**YOUR ASSIGNMENT**
The answer must consist solely of the lines below starting at the one containing "Atbildes uz jautājumiem [11, 7, 218, 30]" and ending at the one containing "Where is each", repeated exactly, with both ends included and all pictures omitted.

**DATASET CONTENT**
+ + +

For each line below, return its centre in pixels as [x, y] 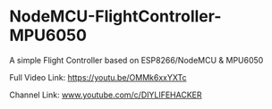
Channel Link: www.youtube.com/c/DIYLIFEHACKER [106, 95]
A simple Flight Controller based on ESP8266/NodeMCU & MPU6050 [136, 60]
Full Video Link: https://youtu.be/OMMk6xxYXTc [98, 77]
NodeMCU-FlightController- [115, 17]
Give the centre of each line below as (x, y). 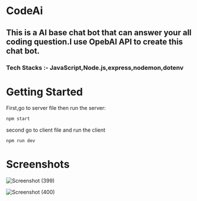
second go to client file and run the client (56, 130)
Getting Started (45, 92)
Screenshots (38, 164)
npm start (18, 119)
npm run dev (21, 141)
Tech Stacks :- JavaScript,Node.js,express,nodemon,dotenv (95, 68)
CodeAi (24, 11)
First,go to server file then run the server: (56, 108)
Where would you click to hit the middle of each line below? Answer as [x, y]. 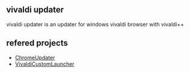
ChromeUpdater [35, 57]
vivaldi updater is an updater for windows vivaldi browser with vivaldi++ [95, 24]
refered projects [37, 43]
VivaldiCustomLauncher [44, 64]
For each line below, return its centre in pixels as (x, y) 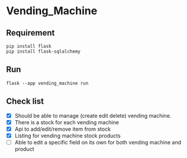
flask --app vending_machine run (47, 83)
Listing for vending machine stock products (68, 136)
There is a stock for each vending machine (67, 122)
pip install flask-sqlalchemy (43, 51)
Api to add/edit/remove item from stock (63, 129)
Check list (25, 101)
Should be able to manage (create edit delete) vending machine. (93, 115)
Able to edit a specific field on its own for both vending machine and (98, 142)
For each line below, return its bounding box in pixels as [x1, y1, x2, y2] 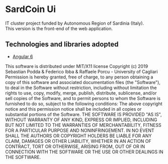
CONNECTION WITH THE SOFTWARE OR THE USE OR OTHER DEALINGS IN [5, 148, 163, 154]
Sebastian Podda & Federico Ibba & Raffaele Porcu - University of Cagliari [5, 68, 158, 74]
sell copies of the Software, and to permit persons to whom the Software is [5, 95, 161, 101]
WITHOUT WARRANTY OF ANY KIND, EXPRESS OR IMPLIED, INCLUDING [5, 117, 157, 123]
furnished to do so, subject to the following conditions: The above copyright [5, 101, 162, 107]
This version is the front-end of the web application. [5, 25, 113, 31]
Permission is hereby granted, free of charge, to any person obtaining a [5, 74, 153, 80]
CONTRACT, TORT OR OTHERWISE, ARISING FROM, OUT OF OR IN [5, 143, 145, 149]
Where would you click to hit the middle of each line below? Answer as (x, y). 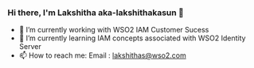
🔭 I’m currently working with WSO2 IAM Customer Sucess (114, 30)
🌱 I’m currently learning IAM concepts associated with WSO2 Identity (132, 38)
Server (30, 47)
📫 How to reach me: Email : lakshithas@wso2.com (102, 55)
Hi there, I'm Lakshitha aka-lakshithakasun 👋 (96, 13)
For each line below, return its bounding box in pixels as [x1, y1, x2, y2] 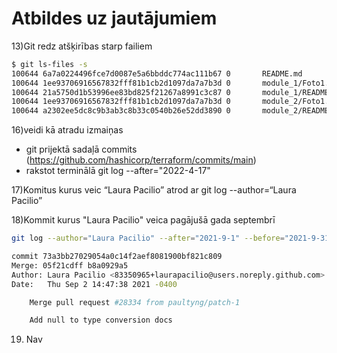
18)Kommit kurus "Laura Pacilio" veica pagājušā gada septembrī [11, 214, 276, 226]
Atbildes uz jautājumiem [11, 7, 218, 30]
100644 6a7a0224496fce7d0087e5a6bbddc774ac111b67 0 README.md [11, 68, 303, 79]
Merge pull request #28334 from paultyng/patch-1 [29, 297, 241, 307]
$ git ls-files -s [11, 59, 88, 69]
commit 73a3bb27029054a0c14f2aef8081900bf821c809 [11, 252, 223, 262]
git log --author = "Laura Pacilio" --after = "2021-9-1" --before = [11, 233, 285, 244]
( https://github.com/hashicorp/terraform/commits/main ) [25, 154, 257, 166]
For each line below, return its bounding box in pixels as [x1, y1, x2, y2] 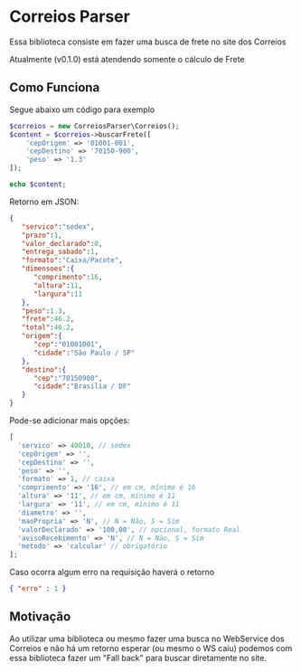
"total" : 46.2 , [21, 323, 75, 332]
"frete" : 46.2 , [21, 315, 75, 324]
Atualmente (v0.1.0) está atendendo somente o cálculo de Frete [9, 53, 245, 64]
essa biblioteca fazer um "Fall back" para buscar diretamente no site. [9, 652, 267, 663]
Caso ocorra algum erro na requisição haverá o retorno [9, 567, 215, 578]
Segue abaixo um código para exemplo [9, 104, 155, 115]
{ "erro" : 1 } [9, 584, 67, 593]
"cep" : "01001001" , [33, 340, 103, 349]
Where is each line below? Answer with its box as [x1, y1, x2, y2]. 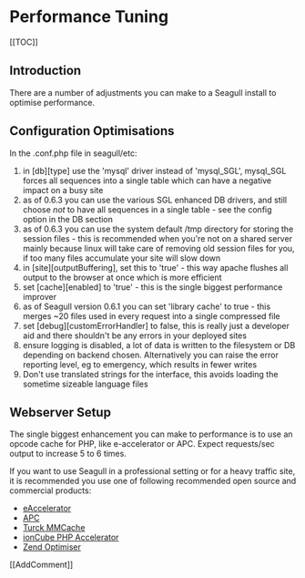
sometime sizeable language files [22, 378, 148, 389]
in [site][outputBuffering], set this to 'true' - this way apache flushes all [22, 262, 289, 273]
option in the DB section [22, 213, 114, 224]
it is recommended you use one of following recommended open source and [9, 476, 297, 487]
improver [22, 291, 57, 302]
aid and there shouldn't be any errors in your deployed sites [22, 330, 248, 341]
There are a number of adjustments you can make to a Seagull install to [9, 87, 277, 98]
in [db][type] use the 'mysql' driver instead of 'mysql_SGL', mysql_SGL [22, 165, 287, 176]
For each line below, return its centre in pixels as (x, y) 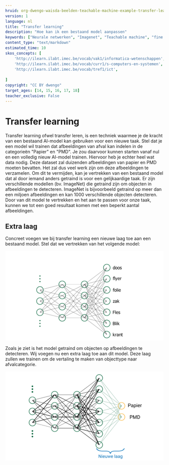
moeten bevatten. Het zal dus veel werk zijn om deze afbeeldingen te (77, 168)
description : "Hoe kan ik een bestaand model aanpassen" (66, 32)
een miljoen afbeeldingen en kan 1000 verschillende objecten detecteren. (81, 194)
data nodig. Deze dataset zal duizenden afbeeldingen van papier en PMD (81, 162)
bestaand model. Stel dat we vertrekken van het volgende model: (73, 244)
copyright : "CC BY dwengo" (33, 85)
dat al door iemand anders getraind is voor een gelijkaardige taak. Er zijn (80, 178)
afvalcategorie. (21, 365)
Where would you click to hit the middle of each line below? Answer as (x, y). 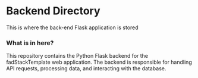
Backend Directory (53, 11)
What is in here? (30, 43)
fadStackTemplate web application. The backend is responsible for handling (99, 62)
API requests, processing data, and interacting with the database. (86, 68)
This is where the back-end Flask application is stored (72, 27)
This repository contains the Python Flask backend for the (77, 56)
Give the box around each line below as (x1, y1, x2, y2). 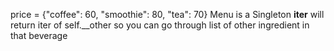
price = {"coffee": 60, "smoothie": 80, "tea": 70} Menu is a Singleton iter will (10, 9, 325, 20)
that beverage (10, 30, 68, 41)
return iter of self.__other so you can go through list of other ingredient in (10, 19, 310, 31)
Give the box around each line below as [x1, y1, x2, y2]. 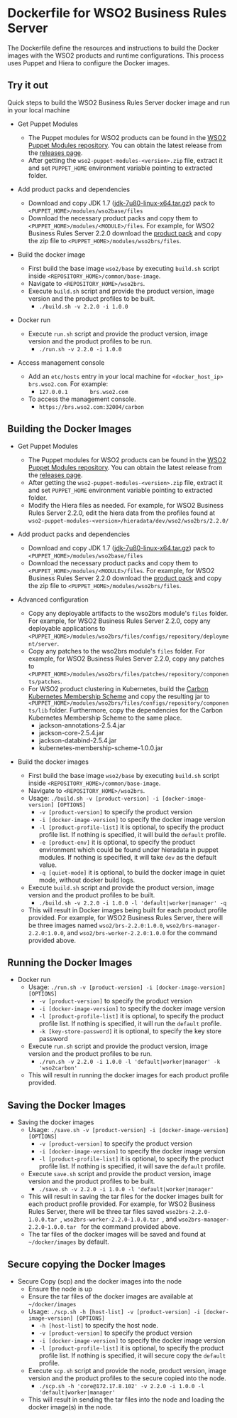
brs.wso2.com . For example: [28, 379, 109, 388]
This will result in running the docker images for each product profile [28, 1071, 229, 1080]
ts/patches [28, 678, 61, 686]
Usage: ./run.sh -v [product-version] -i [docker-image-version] [28, 983, 226, 991]
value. [38, 860, 57, 869]
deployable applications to [28, 624, 106, 632]
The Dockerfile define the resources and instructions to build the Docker [7, 43, 219, 52]
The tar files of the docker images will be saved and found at [28, 1230, 206, 1239]
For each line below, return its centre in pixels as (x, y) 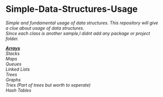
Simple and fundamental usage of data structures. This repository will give (82, 23)
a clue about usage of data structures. (45, 28)
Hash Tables (19, 90)
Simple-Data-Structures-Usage (72, 9)
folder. (12, 39)
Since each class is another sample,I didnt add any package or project (78, 33)
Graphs (13, 80)
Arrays (13, 48)
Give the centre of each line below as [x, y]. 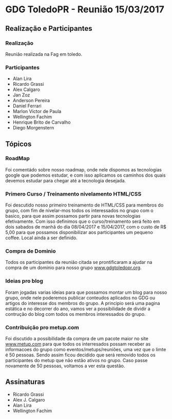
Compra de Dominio [31, 251]
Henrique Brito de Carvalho [42, 122]
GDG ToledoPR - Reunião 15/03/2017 [85, 9]
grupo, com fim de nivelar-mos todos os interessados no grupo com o [79, 211]
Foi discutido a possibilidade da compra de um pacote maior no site [77, 339]
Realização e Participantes [49, 28]
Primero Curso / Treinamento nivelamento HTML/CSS [73, 194]
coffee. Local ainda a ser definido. [42, 238]
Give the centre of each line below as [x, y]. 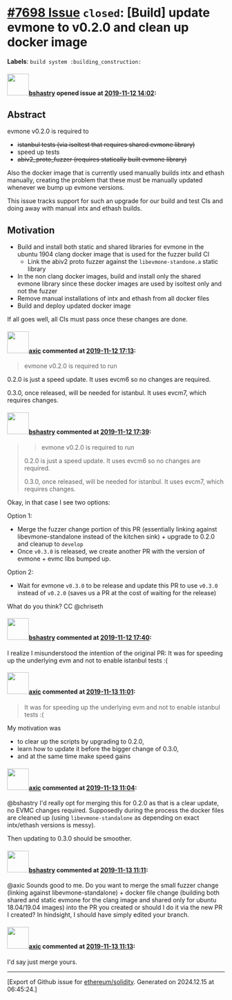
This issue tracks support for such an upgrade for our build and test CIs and [115, 201]
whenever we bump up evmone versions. [66, 188]
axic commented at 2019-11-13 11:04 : [83, 787]
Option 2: [20, 572]
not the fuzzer [37, 291]
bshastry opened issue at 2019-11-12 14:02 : [93, 93]
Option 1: [20, 516]
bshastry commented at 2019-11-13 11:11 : [88, 870]
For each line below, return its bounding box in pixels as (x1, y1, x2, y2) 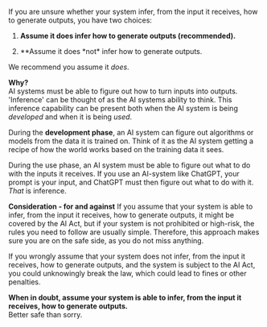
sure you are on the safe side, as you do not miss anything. (8, 236, 204, 245)
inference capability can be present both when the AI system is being (8, 104, 239, 113)
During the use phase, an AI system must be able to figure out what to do (8, 160, 251, 170)
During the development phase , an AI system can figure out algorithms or (8, 128, 254, 137)
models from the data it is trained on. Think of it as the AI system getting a (8, 136, 254, 146)
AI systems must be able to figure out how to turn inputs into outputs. (8, 86, 238, 96)
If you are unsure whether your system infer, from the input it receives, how (8, 7, 258, 16)
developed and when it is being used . (8, 112, 133, 122)
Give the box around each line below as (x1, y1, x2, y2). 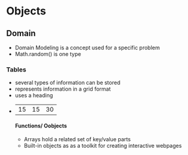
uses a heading (14, 92, 53, 99)
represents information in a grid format (14, 85, 111, 93)
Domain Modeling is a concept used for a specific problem (14, 44, 160, 51)
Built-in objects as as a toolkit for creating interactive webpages (23, 142, 182, 149)
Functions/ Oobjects (14, 122, 67, 129)
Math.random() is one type (14, 50, 81, 58)
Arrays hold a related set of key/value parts (23, 135, 131, 142)
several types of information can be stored (14, 79, 121, 87)
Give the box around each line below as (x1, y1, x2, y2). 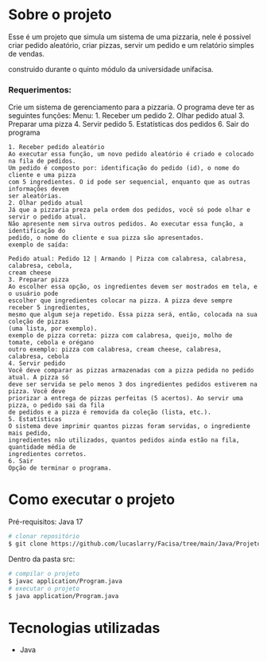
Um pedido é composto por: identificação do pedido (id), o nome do (8, 164, 240, 172)
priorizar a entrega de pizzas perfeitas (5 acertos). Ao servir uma (8, 395, 244, 403)
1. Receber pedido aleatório (8, 144, 105, 151)
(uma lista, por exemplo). (8, 325, 98, 332)
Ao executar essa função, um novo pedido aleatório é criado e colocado (8, 150, 254, 159)
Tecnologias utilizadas (8, 619, 161, 637)
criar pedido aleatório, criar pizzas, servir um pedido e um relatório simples (8, 40, 254, 49)
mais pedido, (8, 429, 52, 438)
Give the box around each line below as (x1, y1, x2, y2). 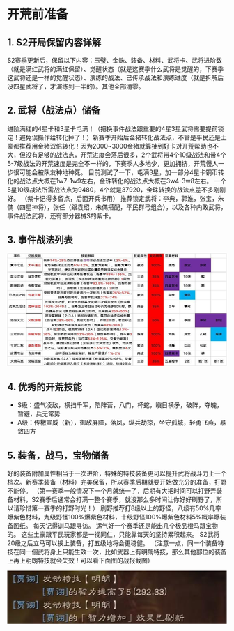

+ + +

**WRITTEN REPLY**
Atbildes uz jautājumiem [11, 7, 218, 30]
100644 6a7a0224496fce7d0087e5a6bbddc774ac111b67 0 README.md [11, 68, 303, 79]
Merge pull request #28334 from paultyng/patch-1 [29, 297, 241, 307]
$ git ls-files -s [11, 59, 88, 69]
commit 73a3bb27029054a0c14f2aef8081900bf821c809 [11, 252, 223, 262]
git log --author = "Laura Pacilio" --after = "2021-9-1" --before = [11, 233, 285, 244]
( https://github.com/hashicorp/terraform/commits/main ) [25, 154, 257, 166]
For each line below, return its bounding box in pixels as [x1, y1, x2, y2] 
"total" : 46.2 , [21, 323, 75, 332]
"frete" : 46.2 , [21, 315, 75, 324]
Atualmente (v0.1.0) está atendendo somente o cálculo de Frete [9, 53, 245, 64]
essa biblioteca fazer um "Fall back" para buscar diretamente no site. [9, 652, 267, 663]
Caso ocorra algum erro na requisição haverá o retorno [9, 567, 215, 578]
Segue abaixo um código para exemplo [9, 104, 155, 115]
{ "erro" : 1 } [9, 584, 67, 593]
"cep" : "01001001" , [33, 340, 103, 349]
Where is each line below? Answer with its box as [x1, y1, x2, y2]. 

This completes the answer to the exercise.